Bir şeyler bulabilsinler diye dua ettiğimi hatırlıyorum her seferinde...


Her seferinde çünkü Özgür'ün dört adet MR'ı var...


Bir şey yakaladıklarında beyinde, fonksiyonel MR dedikleri aşamaya geçiyorlar ki bu da hastanın kafası sorunlu olduğunu düşündükleri yerden açılıyor, direk beyinin o bölgesine elektrotlar batırılıyor, çeşitli uyaranlarla bölgenin çalışması sağlanıyor ve en az hasarla sorunlu bölge kesip çıkartılıyor... 


Beyninin dört ayrı lobundan çeşitli zamanlarda ameliyat olmak zorunda kalmış bir mucize çocuk daha tanıyorum mesela... Her ameliyattan önce doktorlar açacakları bölgenin işlevlerini kaybedeceğini söylüyorlardı annesine ama o çocuk her savaştan hasarlı da olsa çıktı bir şekilde... Kör olacak dediler gördü, sakat kalacak ,  sol tarafı felç olacak dediler, yürüdü aksayarak ta olsa... Adıyla müsemma cengaver Mert...


Konu dağılıyor tabii... Anlatacak şey çok, zaman yaşananlar yüzünden mi yoksa gerçekten uzun olduğu için mi bilemiyorum ama bu kadar şeyi nasıl bir sıraya sokmam gerektiğini bulamıyorum...


Bu noktada koyveriyorum gitsin :)

1 yorum:

ismail pelit dedi ki...

blogunuzda yazılanları okuyunca aklıma yıllar önce yaşadıklarım geldi.

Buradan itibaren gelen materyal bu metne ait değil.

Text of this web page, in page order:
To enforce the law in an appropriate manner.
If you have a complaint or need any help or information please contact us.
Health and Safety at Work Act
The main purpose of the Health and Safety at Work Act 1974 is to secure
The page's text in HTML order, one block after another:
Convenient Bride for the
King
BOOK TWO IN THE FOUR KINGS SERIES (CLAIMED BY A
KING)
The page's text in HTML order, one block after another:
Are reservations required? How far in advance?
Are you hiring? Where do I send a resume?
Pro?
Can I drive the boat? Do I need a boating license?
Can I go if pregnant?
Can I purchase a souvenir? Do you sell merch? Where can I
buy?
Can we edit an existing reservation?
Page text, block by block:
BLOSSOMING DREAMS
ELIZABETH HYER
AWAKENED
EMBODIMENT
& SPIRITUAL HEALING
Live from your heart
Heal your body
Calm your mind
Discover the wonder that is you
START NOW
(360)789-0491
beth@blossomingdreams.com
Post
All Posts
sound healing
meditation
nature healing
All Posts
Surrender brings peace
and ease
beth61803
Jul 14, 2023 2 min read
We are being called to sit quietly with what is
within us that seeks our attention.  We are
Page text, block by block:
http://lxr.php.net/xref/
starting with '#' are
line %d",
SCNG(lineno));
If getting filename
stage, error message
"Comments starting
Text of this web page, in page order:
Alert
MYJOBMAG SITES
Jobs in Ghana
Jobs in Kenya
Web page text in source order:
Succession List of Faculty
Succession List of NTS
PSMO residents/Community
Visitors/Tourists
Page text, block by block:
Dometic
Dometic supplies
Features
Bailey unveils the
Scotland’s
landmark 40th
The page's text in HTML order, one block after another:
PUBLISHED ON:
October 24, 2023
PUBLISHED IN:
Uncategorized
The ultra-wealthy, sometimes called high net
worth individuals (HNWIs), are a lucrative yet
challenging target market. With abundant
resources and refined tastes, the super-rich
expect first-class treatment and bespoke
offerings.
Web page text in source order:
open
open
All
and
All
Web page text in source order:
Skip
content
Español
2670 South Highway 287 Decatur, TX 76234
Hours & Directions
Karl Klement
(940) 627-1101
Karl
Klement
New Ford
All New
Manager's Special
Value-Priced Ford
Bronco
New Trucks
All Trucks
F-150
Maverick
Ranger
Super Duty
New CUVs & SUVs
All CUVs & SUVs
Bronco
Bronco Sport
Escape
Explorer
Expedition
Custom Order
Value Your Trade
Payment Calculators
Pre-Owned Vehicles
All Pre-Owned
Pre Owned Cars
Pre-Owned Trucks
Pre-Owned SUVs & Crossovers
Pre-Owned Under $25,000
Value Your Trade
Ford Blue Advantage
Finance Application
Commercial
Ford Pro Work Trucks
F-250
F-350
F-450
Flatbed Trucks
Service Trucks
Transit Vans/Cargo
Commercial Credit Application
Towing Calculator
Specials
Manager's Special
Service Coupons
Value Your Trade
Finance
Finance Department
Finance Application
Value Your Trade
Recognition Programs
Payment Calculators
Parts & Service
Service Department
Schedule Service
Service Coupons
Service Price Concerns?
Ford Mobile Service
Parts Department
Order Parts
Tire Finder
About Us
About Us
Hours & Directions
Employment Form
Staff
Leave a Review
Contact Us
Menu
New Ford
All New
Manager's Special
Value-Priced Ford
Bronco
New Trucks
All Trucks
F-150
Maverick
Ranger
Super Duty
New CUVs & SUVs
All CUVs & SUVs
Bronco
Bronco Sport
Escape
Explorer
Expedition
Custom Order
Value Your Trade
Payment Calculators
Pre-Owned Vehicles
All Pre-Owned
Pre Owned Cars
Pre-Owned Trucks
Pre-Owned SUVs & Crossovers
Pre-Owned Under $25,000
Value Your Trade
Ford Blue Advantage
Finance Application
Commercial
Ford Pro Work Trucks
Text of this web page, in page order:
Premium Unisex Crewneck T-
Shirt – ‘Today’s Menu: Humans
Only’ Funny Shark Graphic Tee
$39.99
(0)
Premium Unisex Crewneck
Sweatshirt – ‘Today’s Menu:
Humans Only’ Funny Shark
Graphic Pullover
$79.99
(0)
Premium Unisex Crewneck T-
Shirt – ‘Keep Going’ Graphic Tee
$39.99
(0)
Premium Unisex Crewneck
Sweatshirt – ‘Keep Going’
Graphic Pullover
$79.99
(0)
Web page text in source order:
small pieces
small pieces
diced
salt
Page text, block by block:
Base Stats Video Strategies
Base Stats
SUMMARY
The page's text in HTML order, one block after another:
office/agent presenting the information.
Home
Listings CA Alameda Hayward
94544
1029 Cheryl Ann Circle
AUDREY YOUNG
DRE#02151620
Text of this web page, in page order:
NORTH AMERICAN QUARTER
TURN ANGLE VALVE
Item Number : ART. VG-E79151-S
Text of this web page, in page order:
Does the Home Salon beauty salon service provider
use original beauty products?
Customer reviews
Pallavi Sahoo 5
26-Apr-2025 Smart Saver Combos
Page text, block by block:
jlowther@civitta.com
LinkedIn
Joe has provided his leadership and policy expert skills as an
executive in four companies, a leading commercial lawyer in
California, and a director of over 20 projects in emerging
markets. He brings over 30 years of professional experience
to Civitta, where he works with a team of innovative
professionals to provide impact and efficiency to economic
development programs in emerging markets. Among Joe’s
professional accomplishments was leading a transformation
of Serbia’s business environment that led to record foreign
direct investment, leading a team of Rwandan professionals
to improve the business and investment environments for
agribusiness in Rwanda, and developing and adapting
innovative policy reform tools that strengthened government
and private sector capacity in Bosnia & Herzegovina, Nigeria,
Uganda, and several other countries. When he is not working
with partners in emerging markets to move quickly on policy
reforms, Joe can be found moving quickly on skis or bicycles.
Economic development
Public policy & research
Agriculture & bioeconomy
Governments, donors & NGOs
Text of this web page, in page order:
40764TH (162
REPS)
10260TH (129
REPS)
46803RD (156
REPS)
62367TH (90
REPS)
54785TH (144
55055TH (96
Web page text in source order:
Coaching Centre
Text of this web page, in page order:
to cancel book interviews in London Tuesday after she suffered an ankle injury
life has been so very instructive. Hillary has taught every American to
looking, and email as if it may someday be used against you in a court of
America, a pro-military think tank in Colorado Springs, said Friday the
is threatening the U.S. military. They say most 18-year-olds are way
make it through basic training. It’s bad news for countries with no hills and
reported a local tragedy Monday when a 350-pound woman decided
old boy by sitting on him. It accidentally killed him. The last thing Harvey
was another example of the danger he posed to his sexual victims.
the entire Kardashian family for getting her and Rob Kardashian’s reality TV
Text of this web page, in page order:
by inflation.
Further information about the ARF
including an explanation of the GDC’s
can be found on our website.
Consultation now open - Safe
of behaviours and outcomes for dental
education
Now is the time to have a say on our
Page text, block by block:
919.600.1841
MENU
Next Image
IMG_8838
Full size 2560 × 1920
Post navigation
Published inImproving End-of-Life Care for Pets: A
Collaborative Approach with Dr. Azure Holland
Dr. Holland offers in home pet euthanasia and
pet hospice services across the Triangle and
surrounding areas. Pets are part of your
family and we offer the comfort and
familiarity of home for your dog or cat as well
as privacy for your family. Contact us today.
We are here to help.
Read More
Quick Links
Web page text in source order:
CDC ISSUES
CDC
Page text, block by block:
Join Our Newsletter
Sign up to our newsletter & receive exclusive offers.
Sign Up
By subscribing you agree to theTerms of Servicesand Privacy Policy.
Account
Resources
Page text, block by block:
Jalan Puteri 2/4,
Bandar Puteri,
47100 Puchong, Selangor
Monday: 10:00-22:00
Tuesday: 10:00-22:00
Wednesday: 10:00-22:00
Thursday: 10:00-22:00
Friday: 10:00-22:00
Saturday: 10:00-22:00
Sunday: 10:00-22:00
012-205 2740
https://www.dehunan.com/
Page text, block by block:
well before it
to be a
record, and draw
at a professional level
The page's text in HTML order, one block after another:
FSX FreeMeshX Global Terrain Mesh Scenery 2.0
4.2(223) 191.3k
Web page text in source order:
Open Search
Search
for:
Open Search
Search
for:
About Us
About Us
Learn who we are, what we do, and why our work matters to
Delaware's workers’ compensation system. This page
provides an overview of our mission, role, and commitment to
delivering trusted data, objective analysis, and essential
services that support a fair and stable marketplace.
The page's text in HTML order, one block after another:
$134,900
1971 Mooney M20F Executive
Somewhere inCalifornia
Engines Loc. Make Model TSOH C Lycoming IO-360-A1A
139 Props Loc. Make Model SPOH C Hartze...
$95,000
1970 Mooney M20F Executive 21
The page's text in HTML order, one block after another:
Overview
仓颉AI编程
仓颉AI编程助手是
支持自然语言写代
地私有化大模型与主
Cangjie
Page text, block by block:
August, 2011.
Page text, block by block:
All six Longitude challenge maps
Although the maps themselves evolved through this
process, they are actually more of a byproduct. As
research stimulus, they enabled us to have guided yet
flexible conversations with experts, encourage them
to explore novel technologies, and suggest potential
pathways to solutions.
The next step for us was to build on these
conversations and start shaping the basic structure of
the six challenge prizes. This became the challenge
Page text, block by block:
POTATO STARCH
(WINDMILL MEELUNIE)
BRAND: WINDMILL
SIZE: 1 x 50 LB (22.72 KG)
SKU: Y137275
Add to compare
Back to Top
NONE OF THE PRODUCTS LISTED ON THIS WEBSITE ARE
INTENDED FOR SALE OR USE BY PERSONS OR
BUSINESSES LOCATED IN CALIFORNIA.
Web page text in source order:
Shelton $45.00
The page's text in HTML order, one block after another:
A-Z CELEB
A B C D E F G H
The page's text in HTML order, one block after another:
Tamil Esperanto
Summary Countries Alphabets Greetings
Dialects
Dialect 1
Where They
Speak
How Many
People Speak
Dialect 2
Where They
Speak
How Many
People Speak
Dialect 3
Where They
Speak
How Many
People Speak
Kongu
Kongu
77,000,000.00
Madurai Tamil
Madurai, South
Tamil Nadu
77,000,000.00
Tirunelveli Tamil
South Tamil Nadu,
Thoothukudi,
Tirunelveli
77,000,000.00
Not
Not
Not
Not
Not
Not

sürekli bayılıyordum, epilepsi teşhisi kondu önce, iki seneye yakın ilaç kullandım. sonra da epilepsi değilsin dendi. bir yığın grafik, tahlil... kalın bir dosya, hastanelerde geçirilen geçmek bilmeyen zamanlar, en çok annemin durumuna üzülürdüm, onun üzgün bir anne olarak başımda bulunmasından rahatsız olurdum. hastalığın verdiği rahatsızlığa ek olarak insanlara verdiğim rahatsızlıkla yorulurdum... allah size, yavrunuza kolaylık versin, şifa versin, amin.